Zone of inhibition values of pure NiO nanoparticles and SWCNT/NiO based binary composites against selected bacterial strains

To further substantiate the ZOI results, 2X Broth dilution method was applied to find out the minimum concentration at which the synthesized composite successfully inhibited the growth of selected bacterial strains. From the experiments, it was concluded that synthesized SWCNT/NiO (40%) composite exhibited least MIC value of 0.04 and 0.09 mg/mL against both E. coli and S. aureus respectively. However, pure NiO NPs displayed least MIC values of 0.781 mg/mL against these strains. As depicted in Table 3, bare NiO NPs were found to be more efficient against E. coli and S. aureus with MIC value of 0.78 mg/mL in comparison to other strains. The presence of thick peptidoglycan layer on B. cereus resisted the antibacterial activity of NiO NPs and its binary composite to considerable extent, thus showing comparatively high inhibitory concentrations [39]. Finally, obtained MIC values are in well agreement with the values evaluated after measuring the diameter of ZOI. For this reason, it can be concluded that both SWCNTs and NiO NPs are potential antibacterial agents; however, their binary composites containing high NiO loading act synergistically with porous SWCNT support to form Bacteria-CNT aggregates [40, 41]. These aggregates provide close proximity and improved chances of nanoparticular interaction with cellular organelles, thereby leading to enhanced antibacterial performance.
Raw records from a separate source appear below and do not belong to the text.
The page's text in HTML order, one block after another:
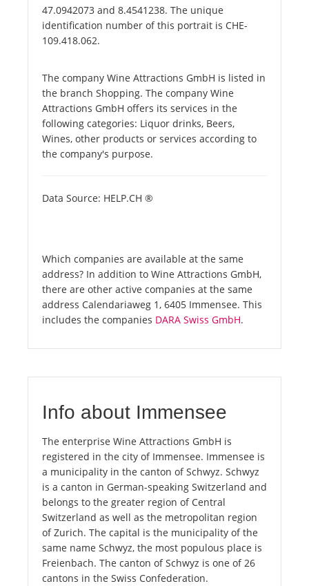
47.0942073 and 8.4541238. The unique
identification number of this portrait is CHE-
109.418.062.
The company Wine Attractions GmbH is listed in
the branch Shopping. The company Wine
Attractions GmbH offers its services in the
following categories: Liquor drinks, Beers,
Wines, other products or services according to
the company's purpose.
Data Source: HELP.CH ®
Which companies are available at the same
address? In addition to Wine Attractions GmbH,
there are other active companies at the same
address Calendariaweg 1, 6405 Immensee. This
includes the companies DARA Swiss GmbH.
Info about Immensee
The enterprise Wine Attractions GmbH is
registered in the city of Immensee. Immensee is
a municipality in the canton of Schwyz. Schwyz
is a canton in German-speaking Switzerland and
belongs to the greater region of Central
Switzerland as well as the metropolitan region
of Zurich. The capital is the municipality of the
same name Schwyz, the most populous place is
Freienbach. The canton of Schwyz is one of 26
cantons in the Swiss Confederation.
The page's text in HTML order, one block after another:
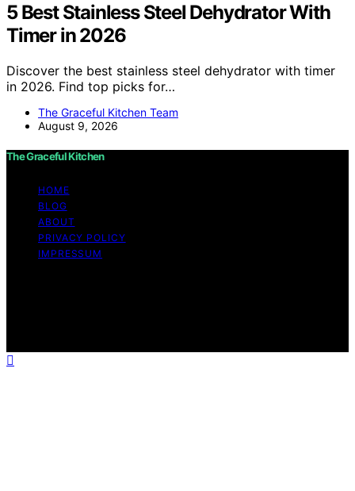
5 Best Stainless Steel Dehydrator With
Timer in 2026
Discover the best stainless steel dehydrator with timer
in 2026. Find top picks for…
The Graceful Kitchen Team
August 9, 2026
The Graceful Kitchen
HOME
BLOG
ABOUT
PRIVACY POLICY
IMPRESSUM
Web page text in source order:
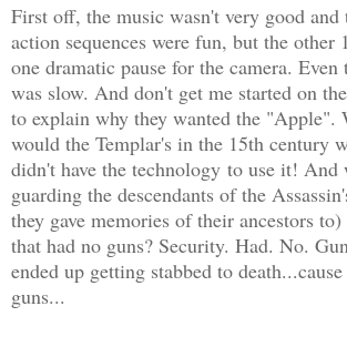
First off, the music wasn't very good
action sequences were fun, but the other
one dramatic pause for the camera.
was slow. And don't get me started on
to explain why they wanted the "Apple".
would the Templar's in the 15th century
didn't have the technology to use it! And
guarding the descendants of the
they gave memories of their ancestors
that had no guns? Security. Had. No.
ended up getting stabbed to
guns...
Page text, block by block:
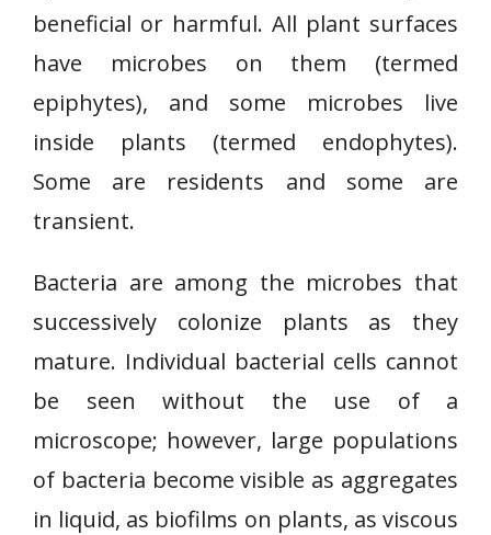
beneficial or harmful. All plant surfaces
have microbes on them (termed
epiphytes), and some microbes live
inside plants (termed endophytes).
Some are residents and some are
transient.
Bacteria are among the microbes that
successively colonize plants as they
mature. Individual bacterial cells cannot
be seen without the use of a
microscope; however, large populations
of bacteria become visible as aggregates
in liquid, as biofilms on plants, as viscous
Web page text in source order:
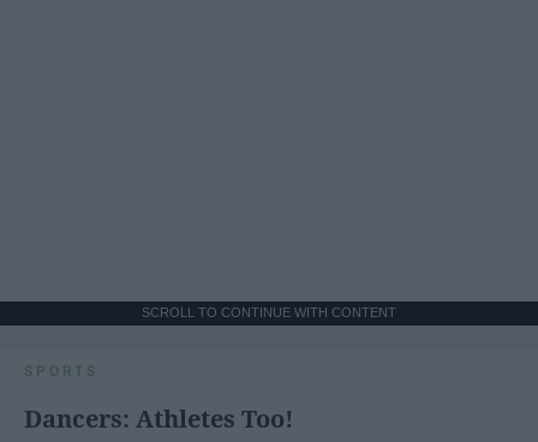
SCROLL TO CONTINUE WITH CONTENT
SPORTS
Dancers: Athletes Too!
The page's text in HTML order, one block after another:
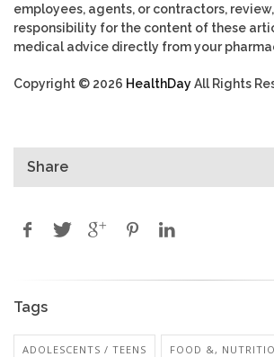
employees, agents, or contractors,
responsibility for the content of these
medical advice directly from your
Copyright © 2026 HealthDayAll Rights
Share
Tags
ADOLESCENTS / TEENS FOOD &,
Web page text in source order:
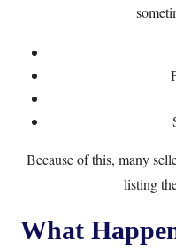
Because of this, many
listing
What
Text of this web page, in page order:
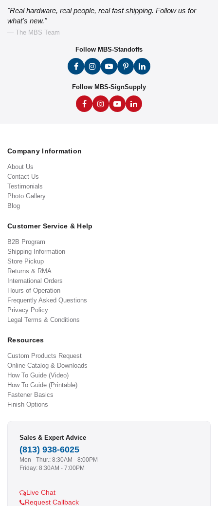
"Real hardware, real people, real fast shipping. Follow us for
what's new."
— The MBS Team
Follow MBS-Standoffs
Follow MBS-SignSupply
Company Information
About Us
Contact Us
Testimonials
Photo Gallery
Blog
Customer Service & Help
B2B Program
Shipping Information
Store Pickup
Returns & RMA
International Orders
Hours of Operation
Frequently Asked Questions
Privacy Policy
Legal Terms & Conditions
Resources
Custom Products Request
Online Catalog & Downloads
How To Guide (Video)
How To Guide (Printable)
Fastener Basics
Finish Options
Sales & Expert Advice
(813) 938-6025
Mon - Thur.: 8:30AM - 8:00PM
Friday: 8:30AM - 7:00PM
Live Chat
Request Callback
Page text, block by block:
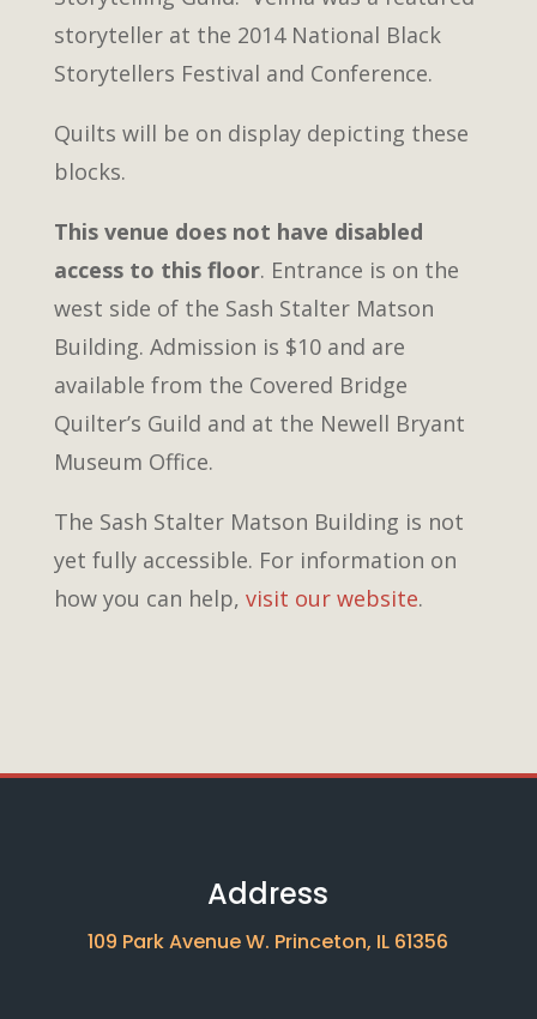
storyteller at the 2014 National Black
Storytellers Festival and Conference.
Quilts will be on display depicting these
blocks.
This venue does not have disabled
access to this floor. Entrance is on the
west side of the Sash Stalter Matson
Building. Admission is $10 and are
available from the Covered Bridge
Quilter’s Guild and at the Newell Bryant
Museum Office.
The Sash Stalter Matson Building is not
yet fully accessible. For information on
how you can help, visit our website.
Address
109 Park Avenue W. Princeton, IL 61356
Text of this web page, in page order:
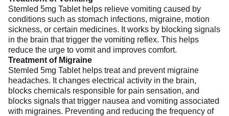
Stemled 5mg Tablet helps relieve vomiting caused by
conditions such as stomach infections, migraine, motion
sickness, or certain medicines. It works by blocking signals
in the brain that trigger the vomiting reflex. This helps
reduce the urge to vomit and improves comfort.
Treatment of Migraine
Stemled 5mg Tablet helps treat and prevent migraine
headaches. It changes electrical activity in the brain,
blocks chemicals responsible for pain sensation, and
blocks signals that trigger nausea and vomiting associated
with migraines. Preventing and reducing the frequency of
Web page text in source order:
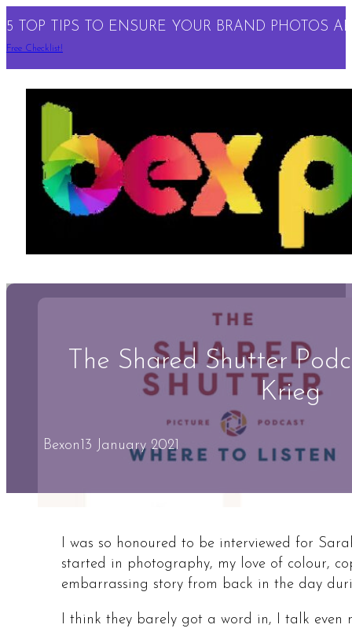
5 TOP TIPS TO ENSURE YOUR BRAND PHOTOS
Free Checklist!
The Shared Shutter
Krieg
Bexon 13 January 2021
I was so honoured to be interviewed for
started in photography, my love of colour,
embarrassing story from back in the day
I think they barely got a word in, I talk even
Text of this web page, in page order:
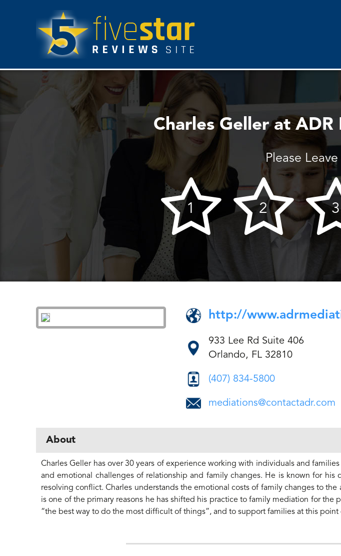
Charles Geller at
Please
http://
933 Lee Rd Suite 406
Orlando, FL 32810
(407) 834-5800
mediations@contactadr.com
About
Charles Geller has over 30 years of experience working with individuals and
and emotional challenges of relationship and family changes. He is known for his
resolving conflict. Charles understands the emotional costs of family changes to the
is one of the primary reasons he has shifted his practice to family mediation for the
“the best way to do the most difficult of things”, and to support families at this point
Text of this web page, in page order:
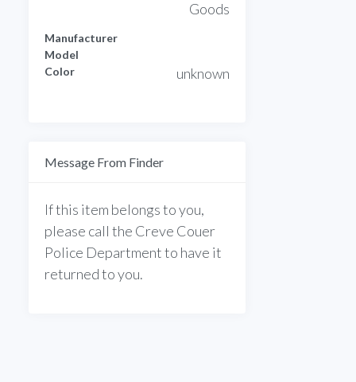
Goods
Manufacturer
Model
Color
unknown
Message From Finder
If this item belongs to you,
please call the Creve Couer
Police Department to have it
returned to you.
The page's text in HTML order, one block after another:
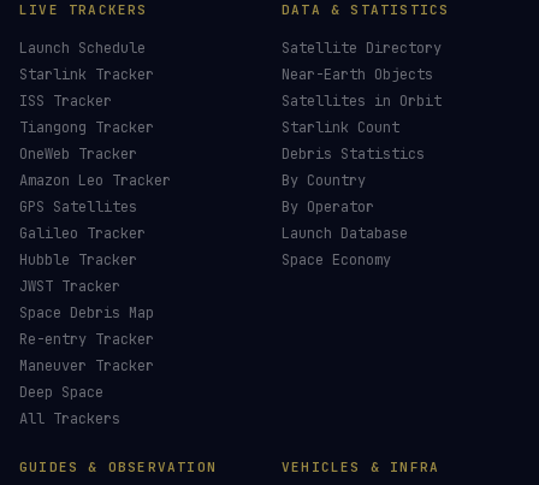
LIVE TRACKERS
Launch Schedule
Starlink Tracker
ISS Tracker
Tiangong Tracker
OneWeb Tracker
Amazon Leo Tracker
GPS Satellites
Galileo Tracker
Hubble Tracker
JWST Tracker
Space Debris Map
Re-entry Tracker
Maneuver Tracker
Deep Space
All Trackers
DATA & STATISTICS
Satellite Directory
Near-Earth Objects
Satellites in Orbit
Starlink Count
Debris Statistics
By Country
By Operator
Launch Database
Space Economy
GUIDES & OBSERVATION VEHICLES & INFRA
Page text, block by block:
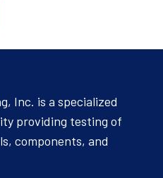
Inc. is a specialized
providing testing of
components, and
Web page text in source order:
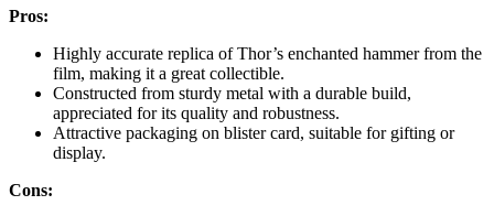
Pros:
Highly accurate replica of Thor’s enchanted hammer from the
film, making it a great collectible.
Constructed from sturdy metal with a durable build,
appreciated for its quality and robustness.
Attractive packaging on blister card, suitable for gifting or
display.
Cons:
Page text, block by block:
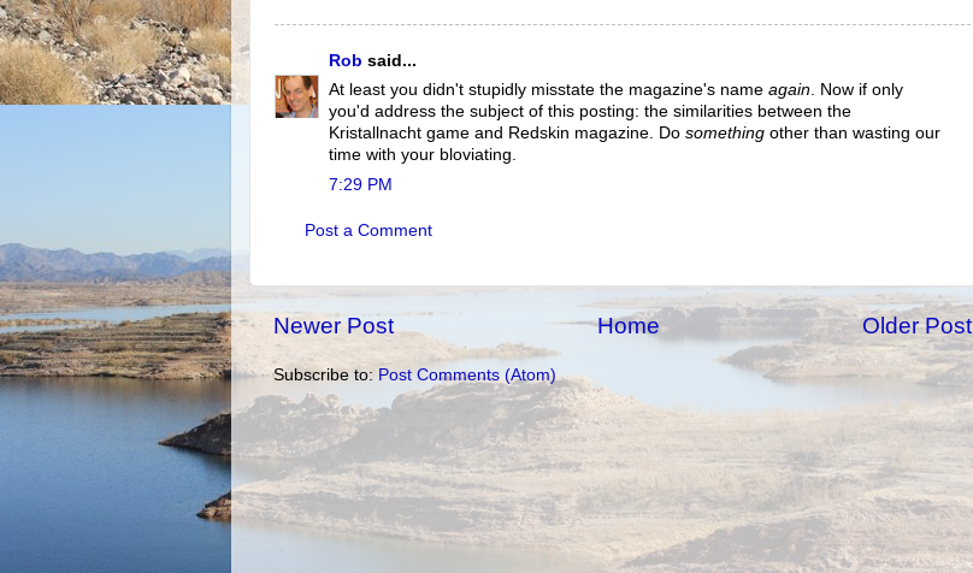
Rob said...
At least you didn't stupidly misstate the magazine's name again. Now if only
you'd address the subject of this posting: the similarities between the
Kristallnacht game and Redskin magazine. Do something other than wasting our
time with your bloviating.
7:29 PM
Post a Comment
Newer Post Older Post
Home
Subscribe to: Post Comments (Atom)
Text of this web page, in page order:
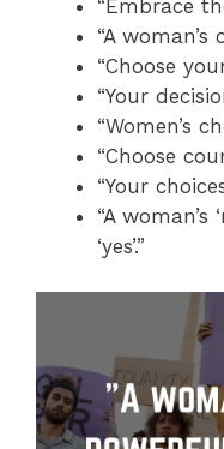
“Embrace
“A
“Choose
“Your
“Women’s
“Choose
“Your
“A woman’s
‘yes’.”
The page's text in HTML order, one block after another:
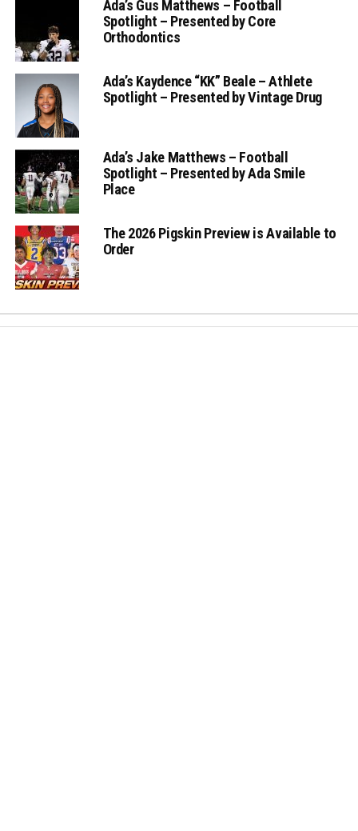
Ada’s Gus Matthews – Football
Spotlight – Presented by Core
Orthodontics
Ada’s Kaydence “KK” Beale – Athlete
Spotlight – Presented by Vintage Drug
Ada’s Jake Matthews – Football
Spotlight – Presented by Ada Smile
Place
The 2026 Pigskin Preview is Available to
Order
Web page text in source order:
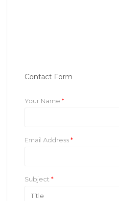
Contact Form
Your Name *
Email Address*
Subject *
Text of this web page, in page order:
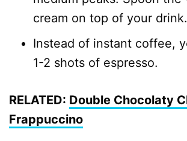
cream on top of your drink.
Instead of instant coffee,
1-2 shots of espresso.
RELATED: Double Chocolaty
Frappuccino
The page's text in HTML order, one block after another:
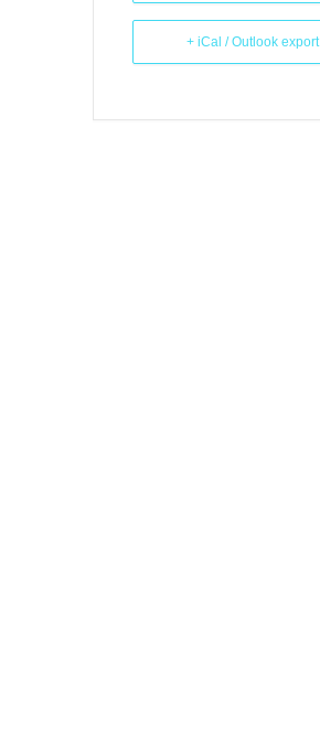
+ iCal / Outlook export
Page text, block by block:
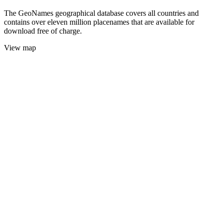
The GeoNames geographical database covers all countries and
contains over eleven million placenames that are available for
download free of charge.
View map
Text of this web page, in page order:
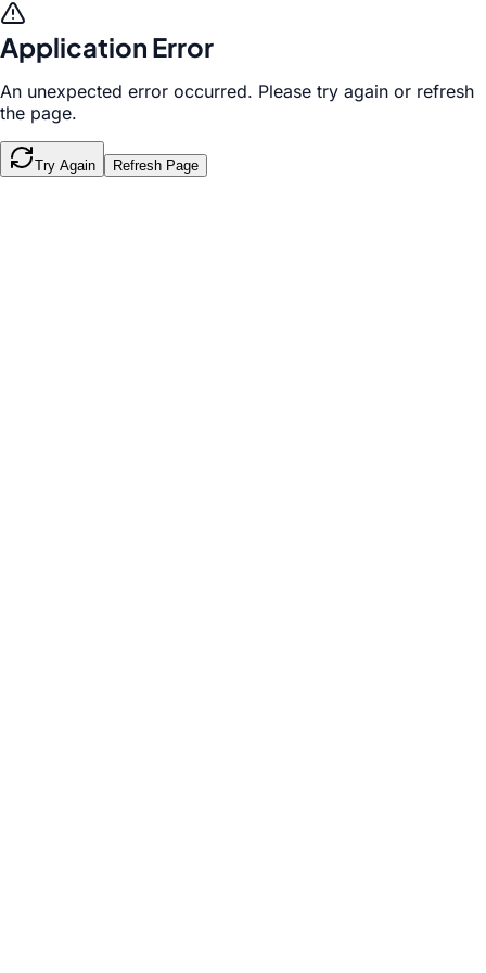
Application Error
An unexpected error occurred. Please try again or refresh
the page.
Try Again Refresh Page
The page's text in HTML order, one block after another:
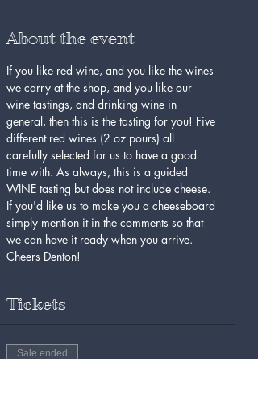
About the event
If you like red wine, and you like the wines
we carry at the shop, and you like our
wine tastings, and drinking wine in
general, then this is the tasting for you! Five
different red wines (2 oz pours) all
carefully selected for us to have a good
time with. As always, this is a guided
WINE tasting but does not include cheese.
If you'd like us to make you a cheeseboard
simply mention it in the comments so that
we can have it ready when you arrive.
Cheers Denton!
Tickets
Sale ended
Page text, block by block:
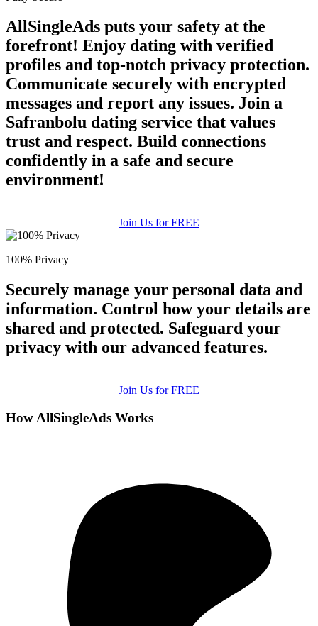
AllSingleAds puts your safety at the
forefront! Enjoy dating with verified
profiles and top-notch privacy protection.
Communicate securely with encrypted
messages and report any issues. Join a
Safranbolu dating service that values
trust and respect. Build connections
confidently in a safe and secure
environment!
Join Us for FREE
100% Privacy
Securely manage your personal data and
information. Control how your details are
shared and protected. Safeguard your
privacy with our advanced features.
Join Us for FREE
How AllSingleAds Works
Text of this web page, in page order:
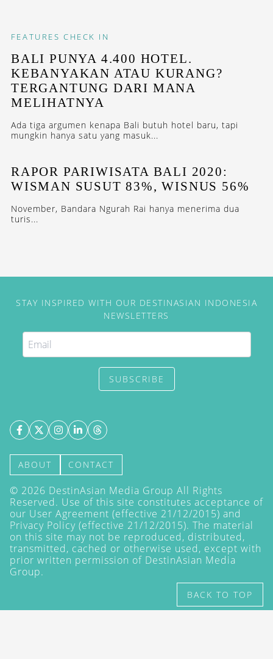
FEATURES CHECK IN
BALI PUNYA 4.400 HOTEL.
KEBANYAKAN ATAU KURANG?
TERGANTUNG DARI MANA
MELIHATNYA
Ada tiga argumen kenapa Bali butuh hotel baru, tapi
mungkin hanya satu yang masuk...
RAPOR PARIWISATA BALI 2020:
WISMAN SUSUT 83%, WISNUS 56%
November, Bandara Ngurah Rai hanya menerima dua
turis...
STAY INSPIRED WITH OUR DESTINASIAN INDONESIA
NEWSLETTERS
SUBSCRIBE
ABOUT CONTACT
© 2026 DestinAsian Media Group All Rights
Reserved. Use of this site constitutes acceptance of
our User Agreement (effective 21/12/2015) and
Privacy Policy (effective 21/12/2015). The material
on this site may not be reproduced, distributed,
transmitted, cached or otherwise used, except with
prior written permission of DestinAsian Media
Group.
BACK TO TOP
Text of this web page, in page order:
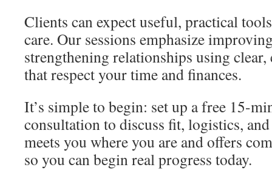
Clients can expect useful, practical
care. Our sessions emphasize
strengthening relationships using clear,
that respect your time and finances.
It’s simple to begin: set up a free 15-
consultation to discuss fit, logistics,
meets you where you are and offers
so you can begin real progress today.
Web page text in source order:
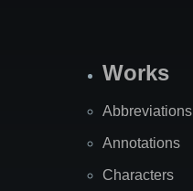
Works
Abbreviations
Annotations
Characters
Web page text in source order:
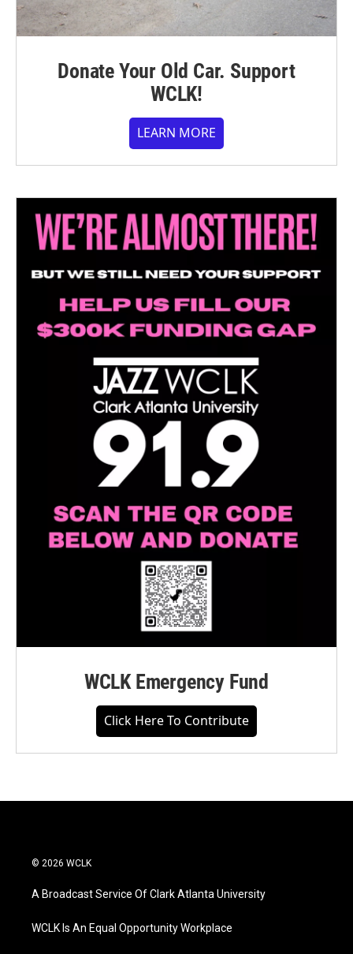
Donate Your Old Car. Support
WCLK!
LEARN MORE
WCLK Emergency Fund
Click Here To Contribute
© 2026 WCLK
A Broadcast Service Of Clark Atlanta University
WCLK Is An Equal Opportunity Workplace
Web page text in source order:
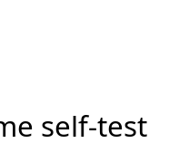
self-test

Table 3 MIC values of pure NiO and SWCNT/NiO nanocomposite against selected bacterial strains

4 Conclusion

Pure as well as SWCNT decorated NiO NPs with variable NiO loading ranging from 10 to 40% were synthesized for analyzing their antibacterial and photocatalytic behaviour towards degradation of MB dye. The study of FTIR data showed characteristic peaks for Ni-O bond vibration at 467 cm−1, XRD data with sharp and intense peaks confirmed long range crystallinity order and EDAX established that synthesized composites are composed of Ni, O and C elements. The microstructural analysis revealed that NiO NPs are spherical and lies in small size range. It also elucidated that acid functionalized SWCNTs acted as a template and provided nucleation sites for heterogeneous nucleation of spherical NiO NPs. Compared to pure NiO NPs and activated SWCNTs, the synthesized binary nanocomposite with 30% NiO loading behaved as good photocatalyst and degraded 92.6% of MB dye within 100 min. On the contrary, when tested for their antibacterial potential, composite with 40% NiO loading showed strong antibacterial activities at rather low dose (0.04 mg/mL against E. coli). The toxicity of SWCNT/NiO (40%) was more pronounced against E. coli and S. aureus, as it exhibited 16.4 mm and 16 mm diameter of ZOI respectively against these strains. This ambiguity in results could be attributed to the dominance of weak magnetic forces between NiO NPs after 30% loading. Finally, this idea of synthesizing multifunctional nanocomposites could ultimately enhance the fabrication of engineered nanocomposites that could be applicable in multiple fields in near future.